**Problem requirements**
Only the lines below between the one holding "Freelance Stylist▪️Creative &" and the one holding "Chi-Sau is sparring drill used in Wing Chun.", inclusive, are to be reproduced word for word; the pictures are to be left out.

**Recorded data**
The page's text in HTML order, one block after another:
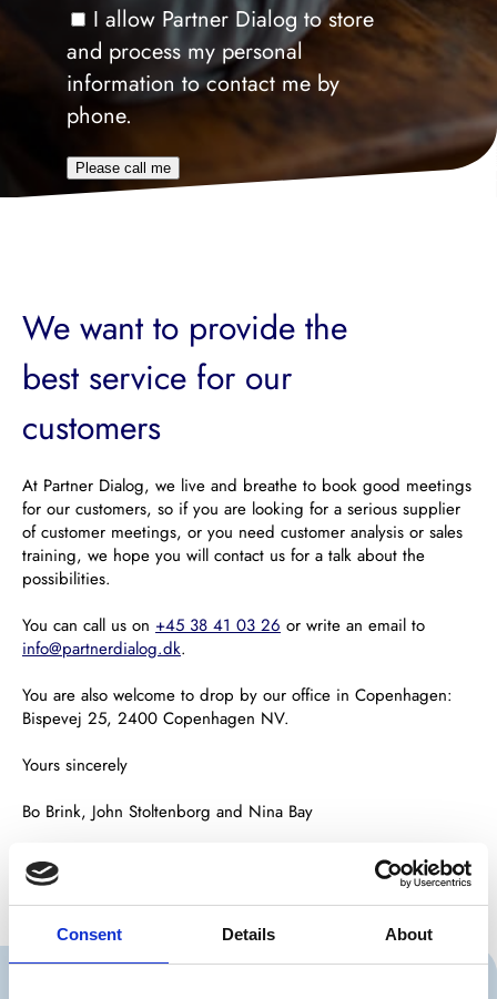
Consent Details About
Consent
I allow Partner Dialog to store
and process my personal
information to contact me by
phone.
Please call me
We want to provide the
best service for our
customers
At Partner Dialog, we live and breathe to book good meetings
for our customers, so if you are looking for a serious supplier
of customer meetings, or you need customer analysis or sales
training, we hope you will contact us for a talk about the
possibilities.
You can call us on +45 38 41 03 26 or write an email to
info@partnerdialog.dk.
You are also welcome to drop by our office in Copenhagen:
Bispevej 25, 2400 Copenhagen NV.
Yours sincerely
Bo Brink, John Stoltenborg and Nina Bay
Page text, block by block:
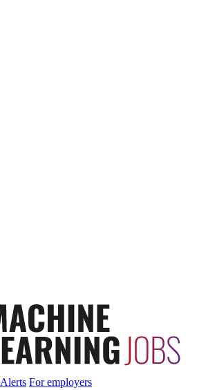
Alerts For employers
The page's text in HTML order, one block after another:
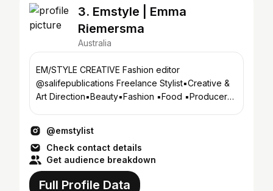
3. Emstyle | Emma
Riemersma
Australia
EM/STYLE CREATIVE Fashion editor
@salifepublications Freelance Stylist▪️Creative &
Art Direction▪️Beauty▪️Fashion ▪️Food ▪️Producer
@emstylist
Check contact details
Get audience breakdown
Full Profile Data
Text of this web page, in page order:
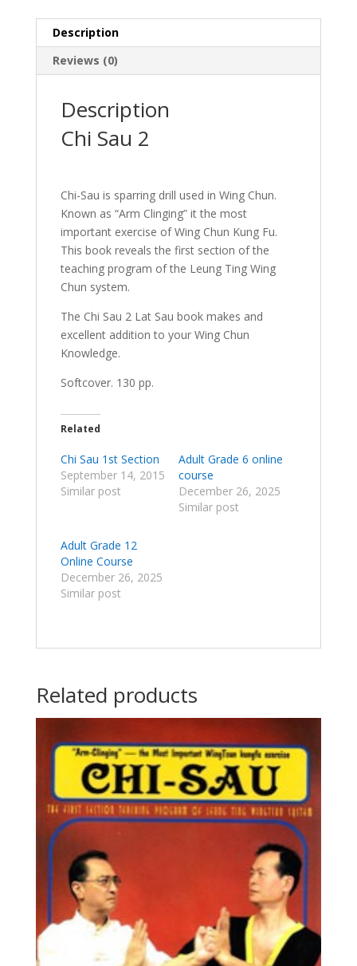
Description
Reviews (0)
Description
Chi Sau 2
Chi-Sau is sparring drill used in Wing Chun.
Known as “Arm Clinging” it the most
important exercise of Wing Chun Kung Fu.
This book reveals the first section of the
teaching program of the Leung Ting Wing
Chun system.
The Chi Sau 2 Lat Sau book makes and
excellent addition to your Wing Chun
Knowledge.
Softcover. 130 pp.
Related
Chi Sau 1st Section
September 14, 2015
Similar post
Adult Grade 6 online
course
December 26, 2025
Similar post
Adult Grade 12
Online Course
December 26, 2025
Similar post
Related products
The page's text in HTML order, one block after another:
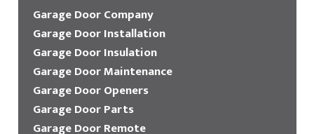
Garage Door Company
Garage Door Installation
Garage Door Insulation
Garage Door Maintenance
Garage Door Openers
Garage Door Parts
Garage Door Remote
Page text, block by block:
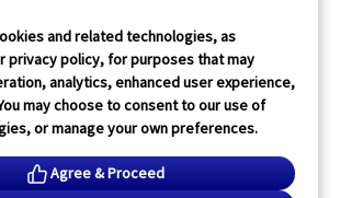
and related technologies, as
privacy policy, for purposes that may
analytics, enhanced user experience,
may choose to consent to our use of
or manage your own preferences.
Agree & Proceed
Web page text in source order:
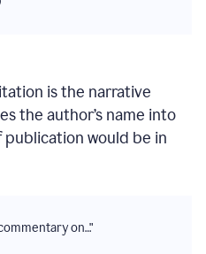
is the narrative
the author’s name into
would be in
on…"
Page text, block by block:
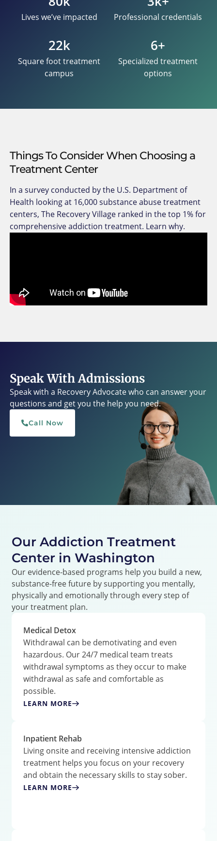
Lives we’ve impacted Professional credentials
22k
Square foot treatment
campus
6+
Specialized treatment
options
Things To Consider When Choosing a
Treatment Center
In a survey conducted by the U.S. Department of
Health looking at 16,000 substance abuse treatment
centers, The Recovery Village ranked in the top 1% for
comprehensive addiction treatment. Learn why.
Speak With Admissions
Speak with a Recovery Advocate who can answer your
questions and get you the help you need.
Call Now
Our Addiction Treatment
Center in Washington
Our evidence-based programs help you build a new,
substance-free future by supporting you mentally,
physically and emotionally through every step of
your treatment plan.
Medical Detox
Withdrawal can be demotivating and even
hazardous. Our 24/7 medical team treats
withdrawal symptoms as they occur to make
withdrawal as safe and comfortable as
possible.
LEARN MORE
Inpatient Rehab
Living onsite and receiving intensive addiction
treatment helps you focus on your recovery
and obtain the necessary skills to stay sober.
LEARN MORE
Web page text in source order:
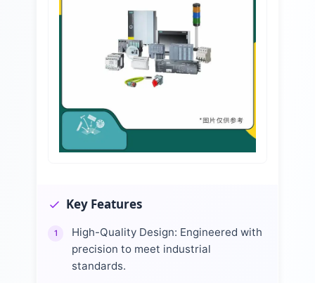
Key Features
1
High-Quality Design: Engineered with
precision to meet industrial
standards.
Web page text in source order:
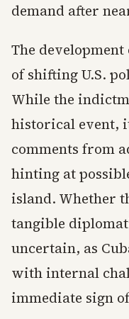
demand after
The
of shifting U.S.
While the
historical event,
comments from
hinting at
island. Whether
tangible
uncertain, as
with internal
immediate sign
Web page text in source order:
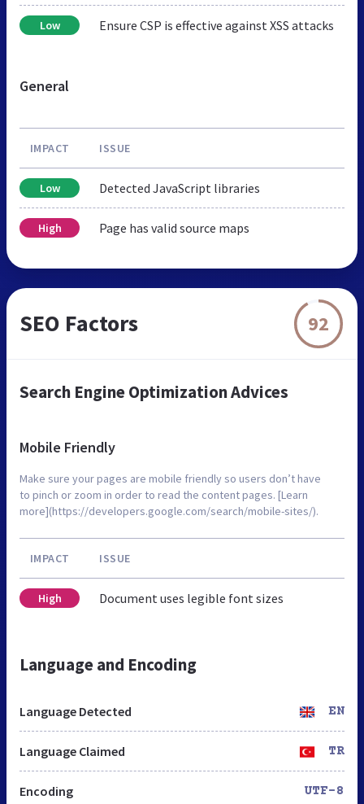
Low Ensure CSP is effective against XSS attacks
General
IMPACT ISSUE
Low Detected JavaScript libraries
High Page has valid source maps
SEO Factors 92
Search Engine Optimization Advices
Mobile Friendly
Make sure your pages are mobile friendly so users don’t have
to pinch or zoom in order to read the content pages. [Learn
more](https://developers.google.com/search/mobile-sites/).
IMPACT ISSUE
High Document uses legible font sizes
Language and Encoding
Language Detected EN
Language Claimed TR
Encoding UTF-8
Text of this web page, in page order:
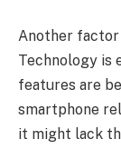
Another factor
Technology is
features are
smartphone
it might lack
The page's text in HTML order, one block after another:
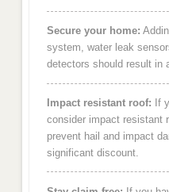
Secure your home:
system, water leak
detectors should result in
Impact resistant roof: If
consider impact resistant
prevent hail and impact
significant discount.
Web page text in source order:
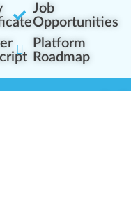
Job
Opportunities
Platform
Roadmap
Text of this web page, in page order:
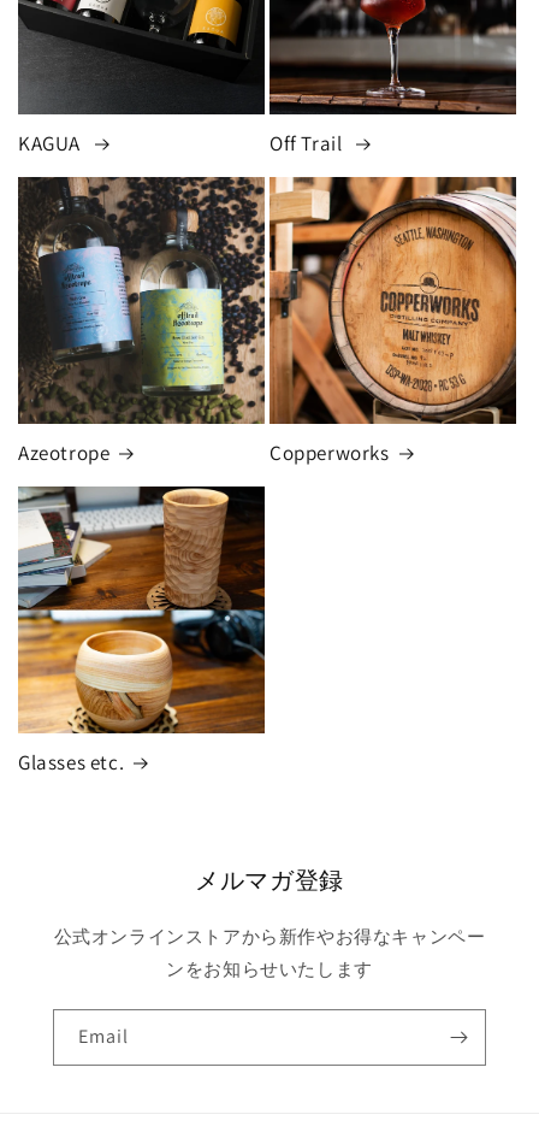
KAGUA Off Trail
Azeotrope Copperworks
Glasses etc.
メルマガ登録
公式オンラインストアから新作やお得なキャンペー
ンをお知らせいたします
Email
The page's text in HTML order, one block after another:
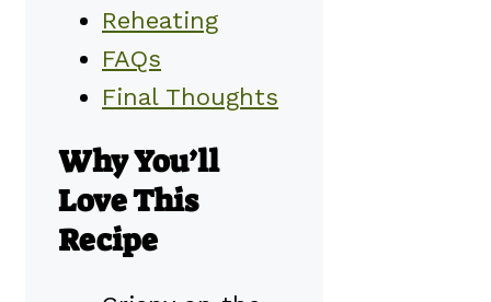
Reheating
FAQs
Final Thoughts
Why You’ll
Love This
Recipe
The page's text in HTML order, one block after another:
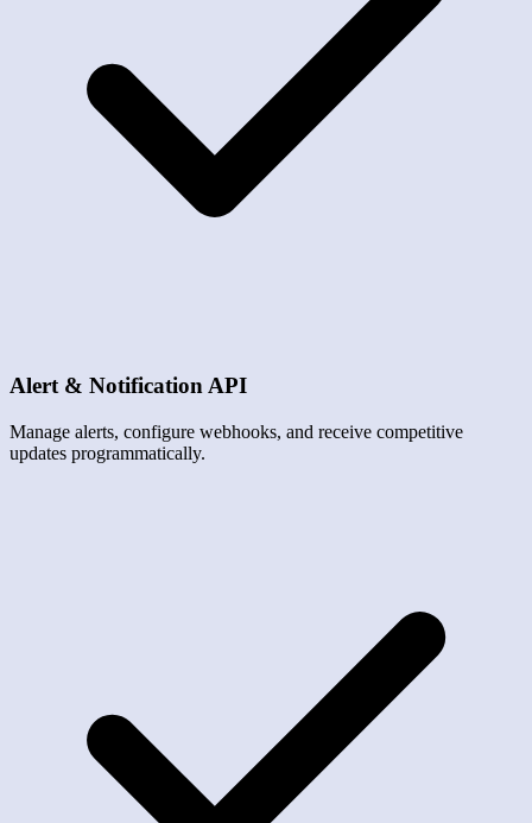
Alert & Notification API
Manage alerts, configure webhooks, and receive competitive
updates programmatically.
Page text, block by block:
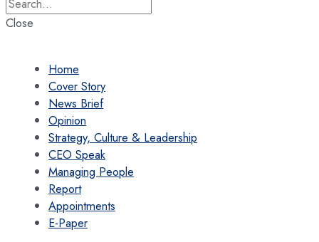
Close
Home
Cover Story
News Brief
Opinion
Strategy, Culture & Leadership
CEO Speak
Managing People
Report
Appointments
E-Paper
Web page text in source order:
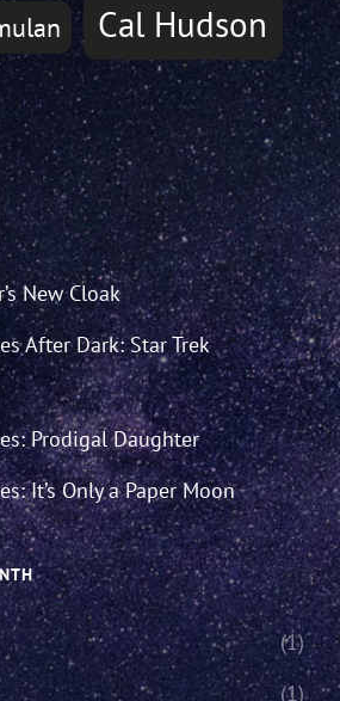
Cal Hudson
New Cloak
After Dark: Star Trek
Prodigal Daughter
It’s Only a Paper Moon
(1)
(1)
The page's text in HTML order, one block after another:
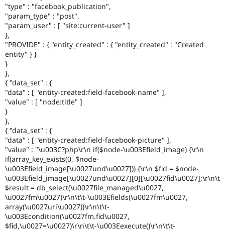
Drupal for
Tourism
"type" : "facebook_publication",
"param_type" : "post",
"param_user" : [ "site:current-user" ]
},
"PROVIDE" : { "entity_created" : { "entity_created" : "Created
entity" } }
}
},
{ "data_set" : {
"data" : [ "entity-created:field-facebook-name" ],
"value" : [ "node:title" ]
}
},
{ "data_set" : {
"data" : [ "entity-created:field-facebook-picture" ],
"value" : "\u003C?php\r\n if($node-\u003Efield_image) {\r\n
if(array_key_exists(0, $node-
\u003Efield_image[\u0027und\u0027])) {\r\n $fid = $node-
\u003Efield_image[\u0027und\u0027][0][\u0027fid\u0027];\r\n\t
$result = db_select(\u0027file_managed\u0027,
\u0027fm\u0027)\r\n\t\t-\u003Efields(\u0027fm\u0027,
array(\u0027uri\u0027))\r\n\t\t-
\u003Econdition(\u0027fm.fid\u0027,
$fid,\u0027=\u0027)\r\n\t\t-\u003Eexecute()\r\n\t\t-
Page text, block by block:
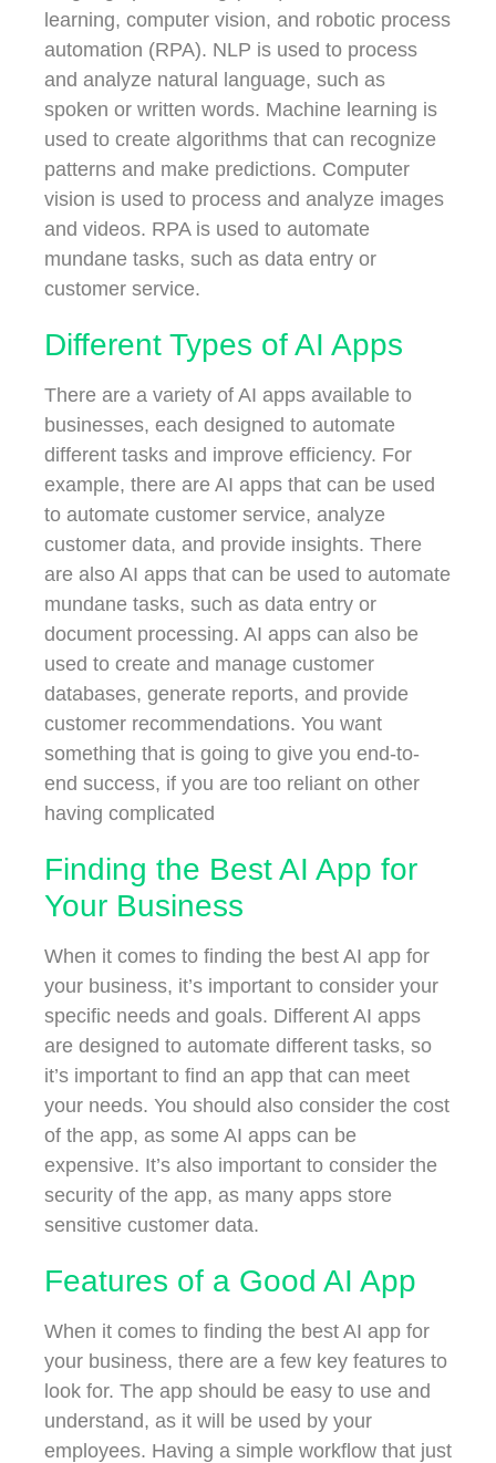
learning, computer vision, and robotic process
automation (RPA). NLP is used to process
and analyze natural language, such as
spoken or written words. Machine learning is
used to create algorithms that can recognize
patterns and make predictions. Computer
vision is used to process and analyze images
and videos. RPA is used to automate
mundane tasks, such as data entry or
customer service.
Different Types of AI Apps
There are a variety of AI apps available to
businesses, each designed to automate
different tasks and improve efficiency. For
example, there are AI apps that can be used
to automate customer service, analyze
customer data, and provide insights. There
are also AI apps that can be used to automate
mundane tasks, such as data entry or
document processing. AI apps can also be
used to create and manage customer
databases, generate reports, and provide
customer recommendations. You want
something that is going to give you end-to-
end success, if you are too reliant on other
having complicated
Finding the Best AI App for
Your Business
When it comes to finding the best AI app for
your business, it’s important to consider your
specific needs and goals. Different AI apps
are designed to automate different tasks, so
it’s important to find an app that can meet
your needs. You should also consider the cost
of the app, as some AI apps can be
expensive. It’s also important to consider the
security of the app, as many apps store
sensitive customer data.
Features of a Good AI App
When it comes to finding the best AI app for
your business, there are a few key features to
look for. The app should be easy to use and
understand, as it will be used by your
employees. Having a simple workflow that just
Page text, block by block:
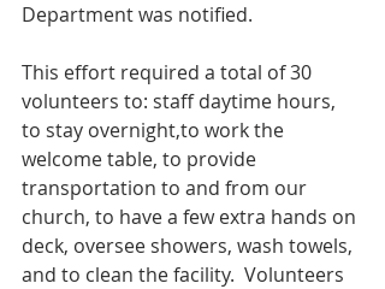
Department was notified.
This effort required a total of 30
volunteers to: staff daytime hours,
to stay overnight,to work the
welcome table, to provide
transportation to and from our
church, to have a few extra hands on
deck, oversee showers, wash towels,
and to clean the facility.  Volunteers
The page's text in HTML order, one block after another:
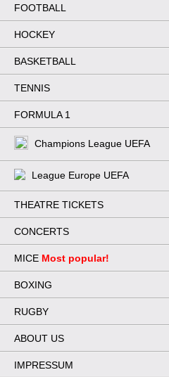
FOOTBALL
HOCKEY
BASKETBALL
TENNIS
FORMULA 1
Champions League UEFA
League Europe UEFA
THEATRE TICKETS
CONCERTS
MICE Most popular!
BOXING
RUGBY
ABOUT US
IMPRESSUM

**Solved problem**
@salifepublications Freelance Stylist▪️Creative &
Art Direction▪️Beauty▪️Fashion ▪️Food ▪️Producer
@emstylist
Check contact details
Get audience breakdown
Full Profile Data
Text of this web page, in page order:
Description
Reviews (0)
Description
Chi Sau 2
Chi-Sau is sparring drill used in Wing Chun.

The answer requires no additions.